Then it's like, okay, I've got some HTML and CSS experience, so I'm going to write a little front end, or even if I had React or Angular, write a front end, and now I want to connect it to a back end with serverless and AWS.
[00:39:10] Okay, I'm going to look up the Amplify framework. And then I'm going to try to build a REST API. So I'll look up API Gateway, serverless REST API. We've got a lot of articles on it as well at Serverless Guru. So if you just typed in exactly that, AWS REST API Serverless Guru, you'll see a couple of articles from us.
Then you're tackling API Gateway, connect it to a Lambda function with DynamoDB, and you're showing it in your front end using Amplify. That's honestly like 70%. You're really going a long way just being able to do those things. Obviously, you could almost niche down inside DynamoDB or API Gateway or Lambda and go super, super, super deep.
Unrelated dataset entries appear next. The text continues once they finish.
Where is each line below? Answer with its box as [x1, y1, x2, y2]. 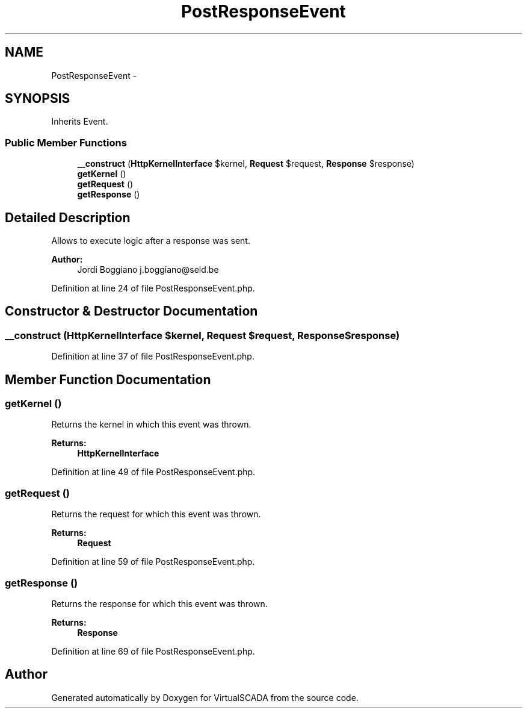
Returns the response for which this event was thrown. [51, 598, 268, 609]
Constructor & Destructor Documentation [5, 304, 258, 319]
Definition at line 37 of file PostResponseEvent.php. [51, 351, 254, 362]
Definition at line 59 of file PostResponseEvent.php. [51, 556, 255, 567]
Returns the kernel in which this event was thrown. [51, 419, 251, 430]
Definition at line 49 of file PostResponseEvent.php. [51, 467, 256, 478]
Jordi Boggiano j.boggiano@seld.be [77, 264, 219, 275]
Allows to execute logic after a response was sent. [51, 235, 250, 246]
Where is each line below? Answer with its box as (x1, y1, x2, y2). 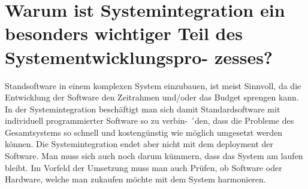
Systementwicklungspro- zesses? (5, 44, 273, 69)
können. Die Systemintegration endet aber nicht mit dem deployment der (5, 138, 273, 150)
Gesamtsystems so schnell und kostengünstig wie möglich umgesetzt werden (5, 126, 283, 138)
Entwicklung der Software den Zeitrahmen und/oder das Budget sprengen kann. (5, 91, 299, 103)
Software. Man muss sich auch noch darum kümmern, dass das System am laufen (5, 150, 303, 162)
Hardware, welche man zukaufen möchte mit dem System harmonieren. (5, 173, 266, 185)
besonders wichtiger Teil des (5, 21, 243, 45)
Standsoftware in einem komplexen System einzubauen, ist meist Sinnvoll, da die (5, 79, 301, 92)
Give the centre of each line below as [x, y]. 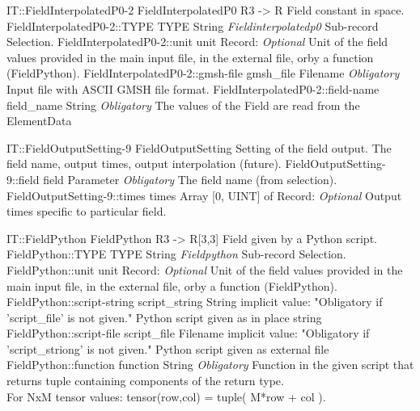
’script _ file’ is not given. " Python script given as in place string [164, 317]
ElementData [39, 121]
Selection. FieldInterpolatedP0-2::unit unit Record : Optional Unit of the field [197, 42]
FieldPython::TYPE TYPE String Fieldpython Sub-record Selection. [176, 254]
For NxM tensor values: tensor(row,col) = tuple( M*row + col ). [166, 396]
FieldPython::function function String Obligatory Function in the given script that [210, 365]
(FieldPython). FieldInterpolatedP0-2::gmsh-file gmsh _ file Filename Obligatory [203, 73]
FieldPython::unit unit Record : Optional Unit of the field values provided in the [205, 269]
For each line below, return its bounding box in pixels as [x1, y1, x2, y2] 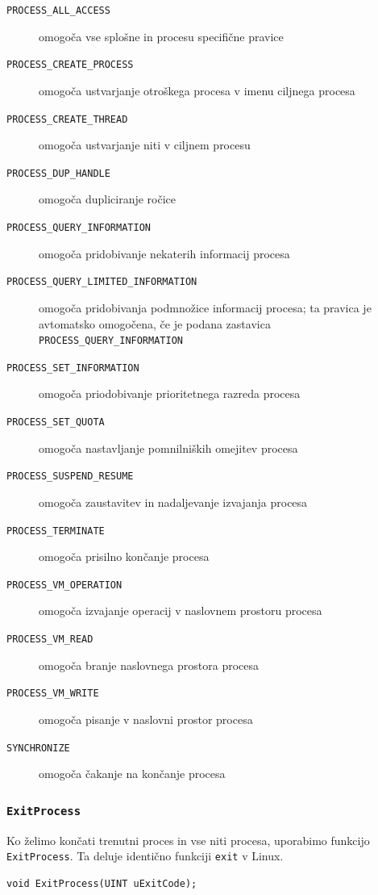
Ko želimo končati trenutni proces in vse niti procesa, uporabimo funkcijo [6, 831, 370, 848]
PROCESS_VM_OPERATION [6, 579, 123, 591]
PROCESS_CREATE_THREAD [6, 113, 128, 125]
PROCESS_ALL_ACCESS [6, 5, 110, 16]
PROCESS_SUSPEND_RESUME [6, 471, 134, 483]
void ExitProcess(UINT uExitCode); [6, 877, 197, 889]
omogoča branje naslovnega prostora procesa [39, 656, 259, 673]
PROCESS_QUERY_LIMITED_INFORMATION [6, 276, 197, 288]
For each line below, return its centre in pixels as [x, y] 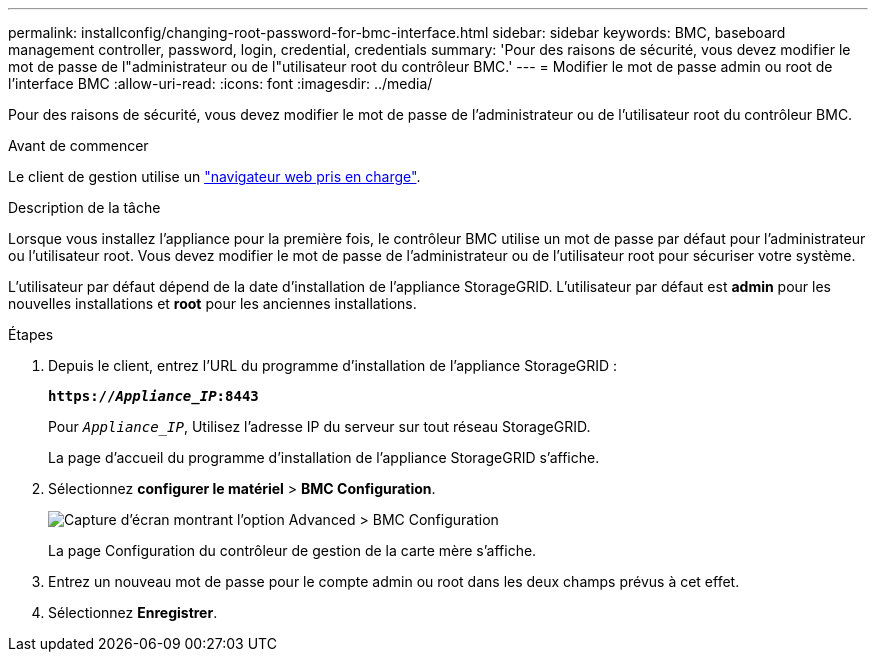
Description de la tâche [84, 207]
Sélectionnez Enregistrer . [133, 612]
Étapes [31, 334]
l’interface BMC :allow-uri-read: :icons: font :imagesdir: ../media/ [220, 83]
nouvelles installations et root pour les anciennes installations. [212, 303]
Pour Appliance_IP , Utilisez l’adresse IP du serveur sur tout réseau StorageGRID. [319, 426]
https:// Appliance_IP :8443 [153, 396]
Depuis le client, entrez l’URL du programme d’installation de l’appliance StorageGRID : [333, 365]
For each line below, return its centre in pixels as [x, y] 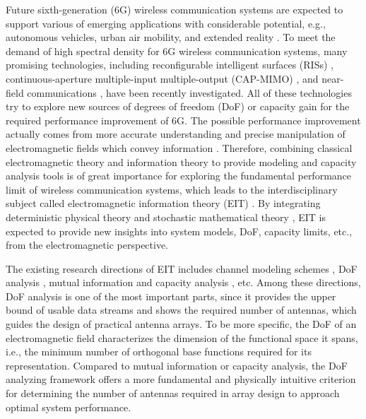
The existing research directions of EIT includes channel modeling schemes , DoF [182, 268]
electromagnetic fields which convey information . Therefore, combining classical [179, 147]
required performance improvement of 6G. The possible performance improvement [183, 120]
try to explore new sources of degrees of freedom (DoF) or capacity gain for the [178, 106]
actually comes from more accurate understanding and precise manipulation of [176, 134]
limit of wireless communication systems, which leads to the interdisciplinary [172, 189]
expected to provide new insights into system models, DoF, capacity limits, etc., [179, 231]
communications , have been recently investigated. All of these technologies [189, 92]
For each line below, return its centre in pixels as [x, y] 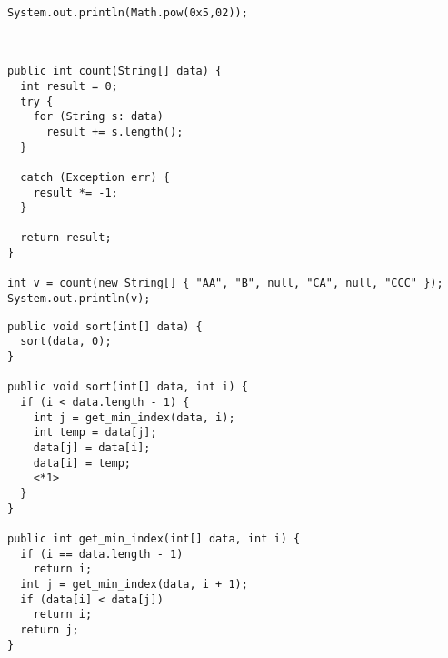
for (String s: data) [98, 117]
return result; [66, 238]
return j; [50, 629]
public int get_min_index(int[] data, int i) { [154, 538]
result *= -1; [75, 192]
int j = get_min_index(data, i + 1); [134, 584]
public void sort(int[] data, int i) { [128, 387]
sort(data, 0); [66, 342]
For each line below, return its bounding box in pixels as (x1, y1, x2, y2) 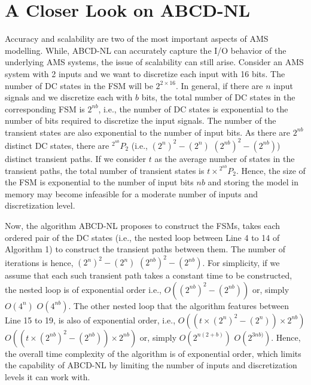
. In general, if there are (176, 79, 263, 91)
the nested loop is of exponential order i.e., (5, 283, 161, 295)
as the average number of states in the (154, 152, 295, 164)
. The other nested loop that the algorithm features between (68, 299, 289, 311)
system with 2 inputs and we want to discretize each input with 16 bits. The (5, 67, 285, 80)
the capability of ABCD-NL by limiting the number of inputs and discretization (5, 359, 297, 371)
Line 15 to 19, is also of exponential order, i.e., (5, 313, 176, 326)
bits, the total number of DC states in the (141, 91, 295, 103)

But the point is we're actually trying to build stuff, right? I think sometimes people get too caught up trying to optimize. If you optimize the packaging of a product that doesn't exist, or you're optimizing the infrastructure as code of a product that doesn't exist, or you don't even have a V1 out, that's actually not good.
[00:40:00] I think that's really easy to do with serverless. And I think that's where we see people kind of spin out. It's hard to keep those blinders on and not look at all the cool, shiny stuff around you just to get something deployed.
And that's why in that course that I made, Serverless Zero to Paid Professional, it starts manually in the console and then just slowly adds stuff in, getting the full thing working only in the console, which I'm sure people on Twitter would be yelling at me about. Then taking it locally and then doing a little bit of infrastructure as code to rebuild the exact same thing, but a complete replica of it. So I can compare side by side and say, why doesn't my Lambda function connect when I try to make the API request? Okay, let me look at the one I did manually. Oh, I forgot this permission. So I'll add that into the local one, and I'll just go one by one through each one of those until I have a full thing out.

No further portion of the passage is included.